Rochers, brandes, forêts, taillis, chaumes ardus
Aux petits arbres tors, rabougris et tondus,
Toute cette nature ivre de songerie
Suait la somnolence et la sauvagerie.
Aussi comme j’ai bu l’ombre, et soliloqué
Sur cet amas rocheux, confus et disloqué,
Près des ravins béants comme des puits d’extase,
Et dans ces terrains plats où des remous de vase,
Sous des nuages bas d’un vert de vitriol,
Se révélaient au loin par la danse du sol
Et par un grouillement de joncs trapus et roides.

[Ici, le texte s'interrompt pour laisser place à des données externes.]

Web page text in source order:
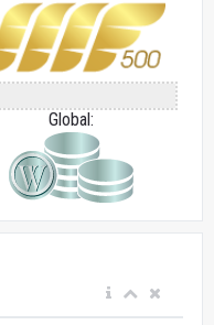
Global:
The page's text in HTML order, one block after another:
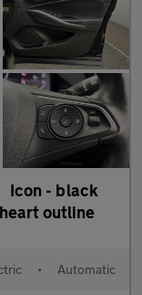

Une petite pluie aux gouttelettes froides
Imbibait lentement ces landes et ces trous,
Et tout là-bas, au fond des lointains gris et roux,
Le soleil embrumé s’effondrait sur la cime
Des forêts surplombant la rivière, — un abîme
Torrentueux et sourd qui se précipitait
Contre les hauts granits où sa vapeur montait.

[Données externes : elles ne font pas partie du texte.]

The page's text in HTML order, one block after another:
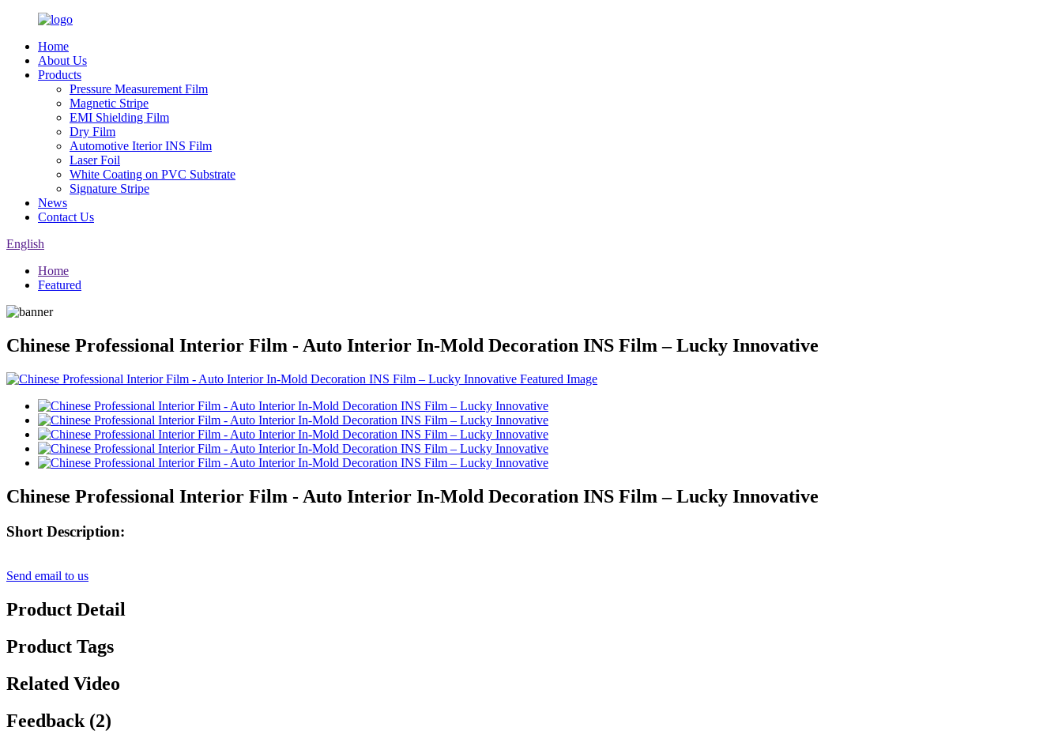
Home
About Us
Products
Pressure Measurement Film
Magnetic Stripe
EMI Shielding Film
Dry Film
Automotive Iterior INS Film
Laser Foil
White Coating on PVC Substrate
Signature Stripe
News
Contact Us
English
Home
Featured
Chinese Professional Interior Film - Auto Interior In-Mold Decoration INS Film – Lucky Innovative
Chinese Professional Interior Film - Auto Interior In-Mold Decoration INS Film – Lucky Innovative
Short Description:
Send email to us
Product Detail
Product Tags
Related Video
Feedback (2)

Tout seul dans ce désert aride et pittoresque
Dont les buissons semblaient détachés d’une fresque,
J’errais, m’aventurant sur les côtes à pic,
Escaladant les rocs, glissant comme un aspic
À travers les chiendents humectés par la brume,
Et chavirant parmi les cailloux pleins d’écume.
Des haleines de près et de grands végétaux
Sur les ailes du vent m’arrivaient des plateaux,
Et dans les airs froidis et de plus en plus pâles,
Les oiseaux tournoyeurs croassaient de longs râles
Encore inentendus par moi, l’être écouteur
Dont la campagne a fait son interlocuteur ;
Par moi qui peux saisir tous les cris de l’espace
Et distinguer le bruit d’une fourmi qui passe.

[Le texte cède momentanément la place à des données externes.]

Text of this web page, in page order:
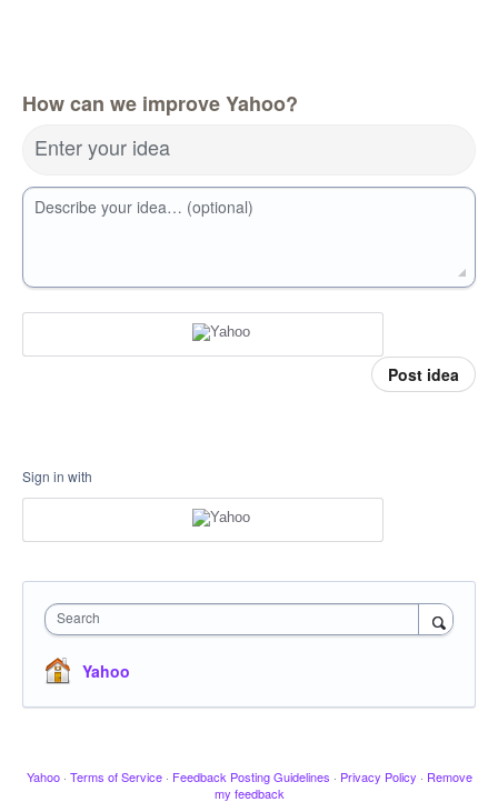
How can we improve Yahoo?
Enter your idea
Describe your idea… (optional)
Post idea
Sign in with
Search
Yahoo
Yahoo · Terms of Service · Feedback Posting Guidelines · Privacy Policy · Remove
my feedback
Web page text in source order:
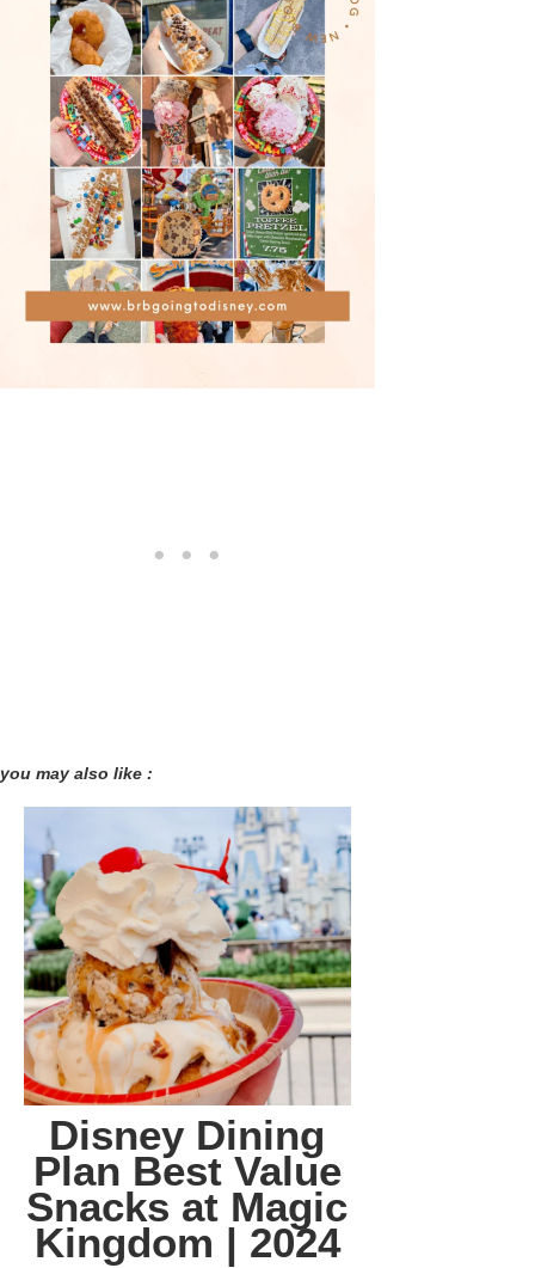
you may also like :
Disney Dining
Plan Best Value
Snacks at Magic
Kingdom | 2024

Partout la solitude immense où les rocs noirs
Se dressaient côte à côte en forme d’éteignoirs
Et dégageaient de leur immobilité même
Un fatidisme intense et d’une horreur suprême.
Et tout cela souffrait tellement comme moi,
Que j’y pouvais mirer mon douloureux émoi
Et tous les soubresauts de ma triste pensée :
Bien avant que la nuit même fût commencée,
J’attendais que le val, ou l’onde, ou le ravin,
Avec le son de voix d’un spectre et d’un devin
Continuât mon fauve et navrant soliloque.
Tandis que le brouillard pendait comme une loque
Sur le gave écumant qui hurlait à mes pieds,
Un manoir me montrait ses blocs estropiés,
Et, mêlant sa ruine à ma désespérance,
Importunait ma vue à force d’attirance.
Un certain pan de mur surtout : grand dévasté
De la mélancolie et de la vétusté,
Masse attendant le terme imminent de sa chute,
À jour comme un squelette et dont la morgue brute
Lui donnait un air grave et d’au-delà des temps
Qui semblait défier la foudre et les autans.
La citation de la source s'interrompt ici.